* _Problem to work on_:
Do not include the pictures; repeat the rest of the data exactly.

Data supplied Block Start

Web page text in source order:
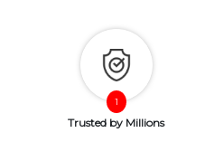
Trusted by Millions
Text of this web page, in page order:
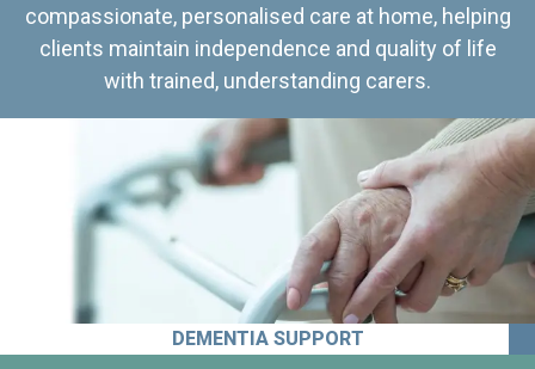
compassionate, personalised care at home, helping
clients maintain independence and quality of life
with trained, understanding carers.
DEMENTIA SUPPORT
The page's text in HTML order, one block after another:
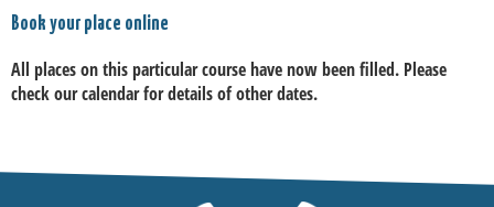
Book your place online
All places on this particular course have now been filled. Please
check our calendar for details of other dates.

Data supplied Block End

* _Solution to the problem_:
Web page text in source order:
Trusted by Millions
Text of this web page, in page order:
compassionate, personalised care at home, helping
clients maintain independence and quality of life
with trained, understanding carers.
DEMENTIA SUPPORT
The page's text in HTML order, one block after another:
Book your place online
All places on this particular course have now been filled. Please
check our calendar for details of other dates.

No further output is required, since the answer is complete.